This is perfection--the fleeting few weeks where the mornings are crisp and cool, the afternoons are warm and bright, and the world bursts into flames of vivid color. These few weeks are what I’ve looked forward to all summer.
Every fall, Boyfriend and I try to make it out to a local farm to pick our own apples and pumpkins. The last few years, we’ve only made it for the pumpkins, but this year I was determined to get some apples too. Luckily, I found myself with a gorgeous, sunny Sunday off, so it was time to hit the orchard and start picking.
Our bag filled up fast, and after jumping mud puddles and climbing trees, we carried home 10 pounds of gorgeous apples. I would have loved to keep picking, but I knew I would struggle finding ways to use the ones I had. After scouring my usual recipe sources, I found the perfect inspiration in what has lately become my new obsession—Pinterest.
It’s there I found the Apple Braid that Rachael of La Fuji Mama posted on Eat, Live, Run. Think of it as "cinnamon roll meets apple pie and get’s braided up into a gorgeous loaf." Incredibly simple to put together and looks like a lot more work than it really is. The best part about it? It’s a yeast dough, but you don’t even have to let it rise. Just mix the dough together, knead it like you would normal yeast dough, roll it out, cut and braid, then bake.
My braid didn’t turn out quite as defined and gorgeous as Rachael’s. (Check out the link to see step-by-step photos of the braiding) I think because I tried to roll it out a bit too big, so my strips were really thin and stretched way too much, but it still turned out nice. (It would probably have also helped if I had a pizza cutter. Cutting with my knife just wasn't working.) I have to say though, while everyone else thought it was good, it still didn’t change my mind. I’m still not a fan of baked apples at all. I thought I’d overcome my baked fruit prejudice with my Peach Cobbler and Peach Handpies, but nope. I just don’t like baked apples. I’ve still got about 8 pounds left, so I’ll definitely be baking more, I just probably won’t be eating them myself... So.. Who wants some apple treats?
Adapted from La Fuji Mama and Eat, Live, Run
Makes one 14-inch loaf
3 to 4 medium sized apples (I used Jonathans)
3 tablespoons granulated sugar
1 ½ teaspoons cinnamon
2 teaspoons lemon juice
2 ½ cups bread flour
¼ cup granulated sugar
1 (1/4 oz) packet dry active yeast
¾ teaspoon salt
1 cup warm water
2 ¼ teaspoons vegetable oil
1/3 cup confectioner’s sugar, sifted
5 teaspoons whipping cream
½ teaspoon vanilla extract
Pinch of salt
Pinch of nutmeg
1. Preheat oven to 350F. Make the apple filling: Peel, core, and chop apples into 1-inch dice. In an 8-inch baking pan (or similar size), toss together apples, sugar, cinnamon, and lemon juice, Bake the apples for 15 minutes. Remove from oven; set aside. Leave oven on.
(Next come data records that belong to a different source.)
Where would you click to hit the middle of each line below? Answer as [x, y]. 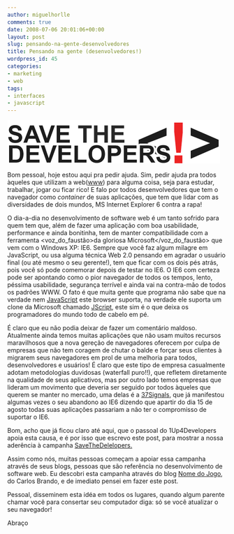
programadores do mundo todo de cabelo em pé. [78, 315]
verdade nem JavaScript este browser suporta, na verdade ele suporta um [115, 299]
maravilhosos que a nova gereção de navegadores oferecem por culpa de [114, 343]
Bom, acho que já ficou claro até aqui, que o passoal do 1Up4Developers [112, 431]
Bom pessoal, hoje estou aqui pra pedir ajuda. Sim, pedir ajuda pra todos [112, 175]
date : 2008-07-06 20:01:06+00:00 [56, 29]
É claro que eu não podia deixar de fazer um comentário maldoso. [102, 328]
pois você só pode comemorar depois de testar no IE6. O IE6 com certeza [114, 270]
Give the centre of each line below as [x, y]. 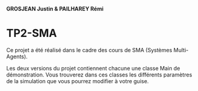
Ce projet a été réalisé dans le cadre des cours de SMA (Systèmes [89, 50]
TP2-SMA [32, 33]
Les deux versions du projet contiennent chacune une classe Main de [93, 68]
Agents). [17, 56]
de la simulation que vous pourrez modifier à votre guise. [77, 81]
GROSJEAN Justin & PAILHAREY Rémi [55, 9]
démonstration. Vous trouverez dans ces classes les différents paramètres [99, 75]
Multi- [181, 50]
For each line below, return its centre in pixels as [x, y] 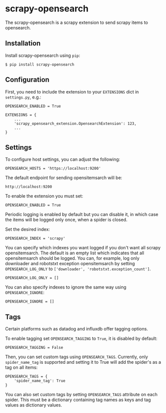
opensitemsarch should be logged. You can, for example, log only [72, 258]
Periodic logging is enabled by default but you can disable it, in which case [82, 214]
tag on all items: [21, 367]
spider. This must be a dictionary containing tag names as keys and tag [78, 400]
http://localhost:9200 [29, 187]
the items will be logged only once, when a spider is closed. [66, 220]
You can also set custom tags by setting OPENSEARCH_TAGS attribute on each [82, 395]
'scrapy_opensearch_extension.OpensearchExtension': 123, [75, 123]
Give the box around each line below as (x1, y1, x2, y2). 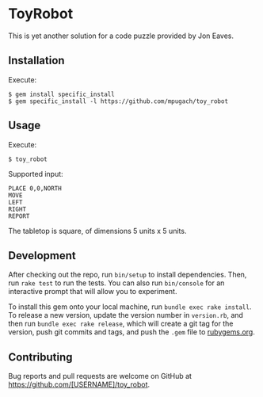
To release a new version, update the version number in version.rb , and (8, 311, 244, 320)
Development (8, 249, 77, 262)
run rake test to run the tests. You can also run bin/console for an (8, 278, 225, 288)
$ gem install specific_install (8, 90, 115, 98)
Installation (8, 54, 65, 67)
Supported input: (8, 169, 63, 178)
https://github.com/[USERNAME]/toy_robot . (8, 380, 151, 389)
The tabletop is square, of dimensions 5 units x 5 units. (8, 226, 187, 235)
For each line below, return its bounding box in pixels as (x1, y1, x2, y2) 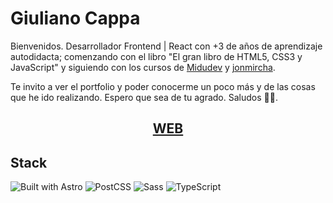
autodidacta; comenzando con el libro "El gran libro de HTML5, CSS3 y (10, 50, 303, 62)
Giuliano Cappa (10, 7, 141, 30)
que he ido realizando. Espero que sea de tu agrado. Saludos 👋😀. (10, 91, 278, 103)
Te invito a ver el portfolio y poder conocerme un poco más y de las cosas (10, 80, 316, 92)
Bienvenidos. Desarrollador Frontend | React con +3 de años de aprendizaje (10, 40, 323, 52)
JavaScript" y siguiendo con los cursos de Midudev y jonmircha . (10, 61, 276, 73)
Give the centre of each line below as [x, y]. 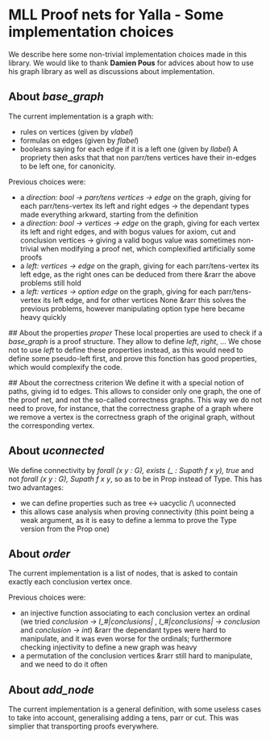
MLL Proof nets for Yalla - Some [116, 15]
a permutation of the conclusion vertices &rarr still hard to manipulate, [136, 656]
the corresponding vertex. [52, 426]
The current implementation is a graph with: [81, 116]
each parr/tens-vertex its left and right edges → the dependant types [135, 206]
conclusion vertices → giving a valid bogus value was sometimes [128, 240]
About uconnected [56, 451]
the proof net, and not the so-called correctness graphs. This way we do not [135, 400]
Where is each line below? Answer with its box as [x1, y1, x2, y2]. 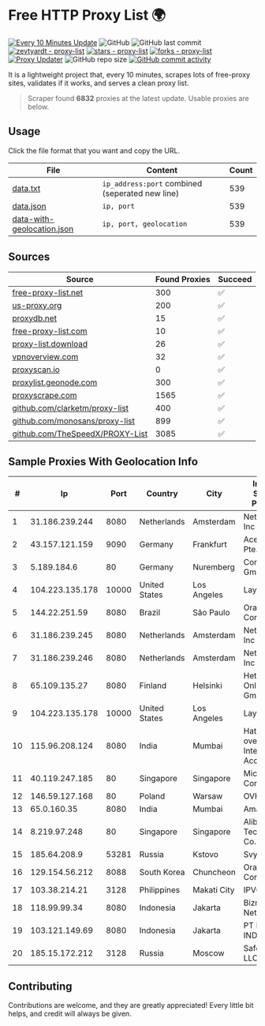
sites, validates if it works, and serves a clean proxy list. [8, 78, 189, 88]
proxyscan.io [12, 364, 61, 375]
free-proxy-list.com [12, 325, 88, 336]
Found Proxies [155, 273, 211, 284]
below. [27, 102, 50, 111]
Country [146, 488, 179, 499]
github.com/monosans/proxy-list [12, 415, 136, 427]
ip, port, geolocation [102, 219, 188, 228]
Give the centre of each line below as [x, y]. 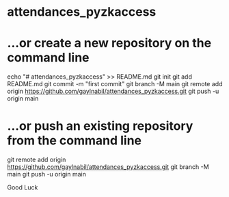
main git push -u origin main [47, 174]
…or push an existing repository [100, 126]
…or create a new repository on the [109, 43]
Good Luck [23, 187]
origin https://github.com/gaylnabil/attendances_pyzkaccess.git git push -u [113, 91]
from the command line [75, 141]
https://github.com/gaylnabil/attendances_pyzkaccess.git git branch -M [108, 167]
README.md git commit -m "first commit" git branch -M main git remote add [115, 84]
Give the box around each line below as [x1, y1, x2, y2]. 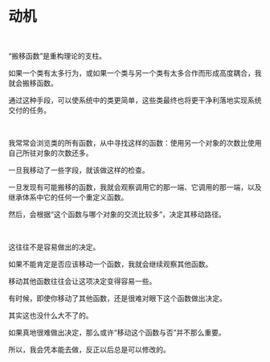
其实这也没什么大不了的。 [8, 311, 93, 320]
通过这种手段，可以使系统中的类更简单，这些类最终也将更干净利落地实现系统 [8, 95, 262, 105]
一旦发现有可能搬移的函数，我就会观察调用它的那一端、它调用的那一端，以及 [8, 182, 262, 191]
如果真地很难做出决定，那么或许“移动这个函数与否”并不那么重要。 [8, 327, 227, 337]
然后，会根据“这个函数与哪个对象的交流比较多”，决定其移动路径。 [8, 209, 227, 219]
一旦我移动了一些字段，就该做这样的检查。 [8, 165, 149, 175]
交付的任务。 [8, 105, 51, 115]
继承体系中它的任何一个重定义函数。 [8, 192, 129, 202]
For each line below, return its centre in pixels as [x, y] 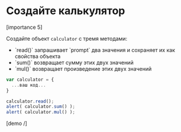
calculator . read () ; [30, 101]
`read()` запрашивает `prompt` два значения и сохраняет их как [95, 50]
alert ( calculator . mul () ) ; [41, 112]
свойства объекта [38, 56]
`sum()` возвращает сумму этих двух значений [74, 62]
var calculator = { [30, 80]
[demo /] [17, 123]
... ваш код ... [29, 85]
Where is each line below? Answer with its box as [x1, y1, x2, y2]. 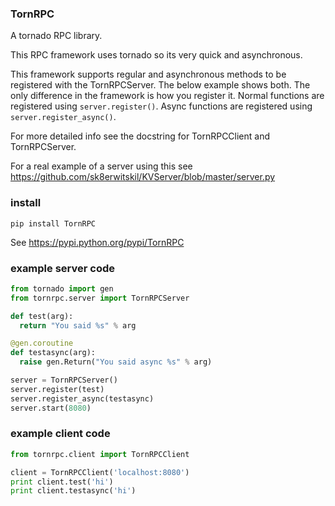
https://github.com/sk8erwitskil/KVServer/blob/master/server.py [10, 171, 276, 183]
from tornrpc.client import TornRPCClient [10, 449, 190, 459]
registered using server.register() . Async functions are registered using [10, 100, 313, 112]
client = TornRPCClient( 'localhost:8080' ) [10, 467, 190, 477]
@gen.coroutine [10, 338, 74, 349]
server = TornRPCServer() [10, 375, 118, 386]
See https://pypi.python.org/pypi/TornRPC [10, 236, 185, 248]
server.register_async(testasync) [10, 393, 155, 404]
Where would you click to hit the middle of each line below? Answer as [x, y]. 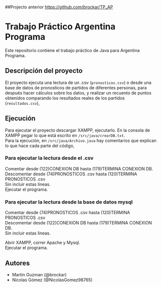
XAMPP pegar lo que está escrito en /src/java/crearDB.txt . [65, 135]
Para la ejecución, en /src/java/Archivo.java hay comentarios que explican [81, 140]
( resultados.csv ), [22, 103]
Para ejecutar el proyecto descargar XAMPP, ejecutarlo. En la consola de [78, 130]
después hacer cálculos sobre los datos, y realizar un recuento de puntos [78, 93]
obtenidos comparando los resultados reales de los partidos [65, 98]
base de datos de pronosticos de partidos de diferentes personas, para [76, 87]
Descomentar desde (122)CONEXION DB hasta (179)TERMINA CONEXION [79, 223]
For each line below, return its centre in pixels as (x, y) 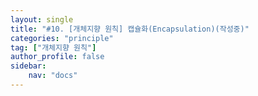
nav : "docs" (53, 76)
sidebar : (28, 66)
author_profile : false (57, 57)
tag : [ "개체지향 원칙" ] (53, 47)
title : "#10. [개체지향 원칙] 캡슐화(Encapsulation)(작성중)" (130, 29)
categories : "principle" (62, 38)
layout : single (42, 19)
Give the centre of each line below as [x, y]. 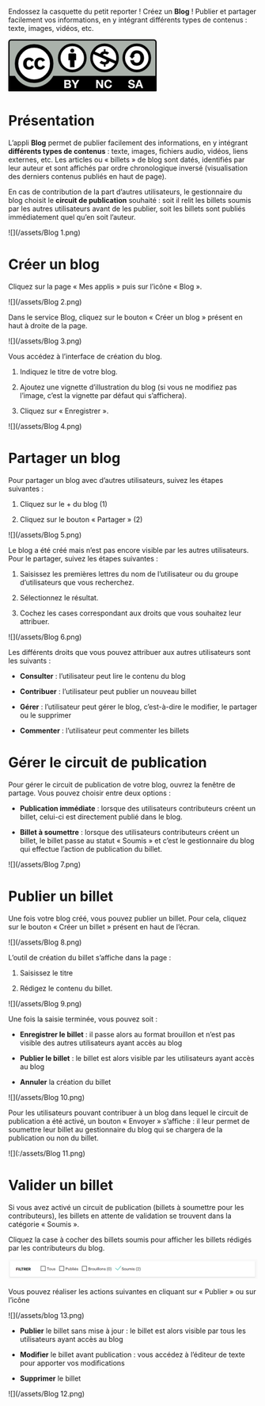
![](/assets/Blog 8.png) [45, 942]
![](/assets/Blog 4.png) [45, 426]
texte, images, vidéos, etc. [51, 28]
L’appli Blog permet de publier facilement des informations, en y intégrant [128, 143]
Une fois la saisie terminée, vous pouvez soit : [83, 1019]
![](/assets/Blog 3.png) [45, 341]
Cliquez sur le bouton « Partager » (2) [81, 519]
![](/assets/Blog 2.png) [45, 301]
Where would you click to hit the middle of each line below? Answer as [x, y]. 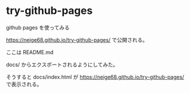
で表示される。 [24, 84]
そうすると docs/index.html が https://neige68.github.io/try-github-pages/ [95, 77]
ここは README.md [30, 52]
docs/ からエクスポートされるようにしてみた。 [62, 65]
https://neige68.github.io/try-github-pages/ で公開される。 [77, 40]
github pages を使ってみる [38, 27]
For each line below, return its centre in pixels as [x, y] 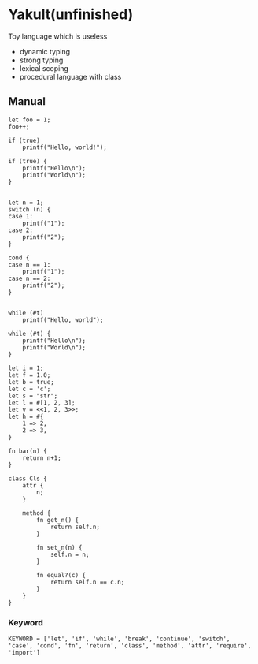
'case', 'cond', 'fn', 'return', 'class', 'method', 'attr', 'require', [130, 646]
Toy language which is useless [58, 36]
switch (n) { [29, 209]
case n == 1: [29, 265]
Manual [27, 101]
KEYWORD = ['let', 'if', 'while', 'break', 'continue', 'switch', [119, 639]
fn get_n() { [58, 520]
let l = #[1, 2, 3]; [42, 403]
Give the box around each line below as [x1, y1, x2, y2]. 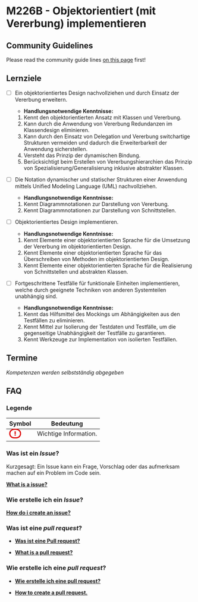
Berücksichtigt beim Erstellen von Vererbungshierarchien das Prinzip [23, 158, 193, 165]
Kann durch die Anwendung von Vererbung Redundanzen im [23, 120, 172, 127]
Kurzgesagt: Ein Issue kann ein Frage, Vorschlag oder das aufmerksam [6, 463, 180, 470]
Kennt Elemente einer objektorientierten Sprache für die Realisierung [23, 262, 192, 269]
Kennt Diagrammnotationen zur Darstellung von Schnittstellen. [23, 206, 177, 214]
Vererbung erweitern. [14, 96, 67, 103]
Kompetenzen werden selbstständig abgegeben [6, 369, 124, 376]
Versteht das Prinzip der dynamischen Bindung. [23, 152, 141, 159]
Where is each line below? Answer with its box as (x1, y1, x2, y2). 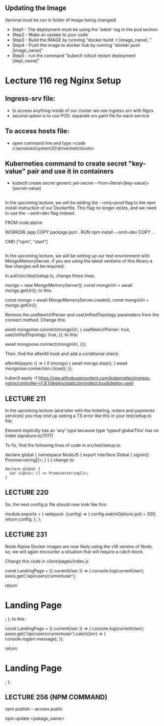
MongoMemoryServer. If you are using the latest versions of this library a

2. While the apple filling is baking, make the bread: In the bowl of an electric mixer, whisk together flour, sugar, yeast, and salt. Add water and oil and mix with dough hook on medium-high speed for 6 minutes, or until the dough is smooth and pulls away from the sides of the bowl. (Alternately you can knead by hand on a clean, lightly floured work surface until smooth and elastic.) Turn out dough onto lightly floured surface and knead about 3 or 4 times to give it a smooth surface. Roll out dough into a large rectangle about 12-inches by 16-inches. Lift onto a baking sheet lined with parchment paper.
3. Using a pizza cutter or a sharp knife, cut each of the long sides of the dough into 1-inch strips, leaving the center third uncut. Spread the apple filling down the middle (uncut) portion of the dough. Starting on the left side, fold the top strip of dough over the filling. Then fold the top strip on the right side over the filling and the other strip, making an X shape across the filling. Press lightly on the ends to seal. Repeat with remaining strips of dough. Bake until golden brown, about 25 minutes. Remove from the oven and let cool for several minutes.
4. While the braid is cooling, make the glaze: Whisk together confectioner’s sugar, whipping cream, vanilla, salt, and nutmeg in a small bowl. When braid is slightly cooled, brush the glaze over top in a thick coat. Transfer braid to a wire rack set over a cooling rack to catch any drips. Serve warm or let cool to room temperature.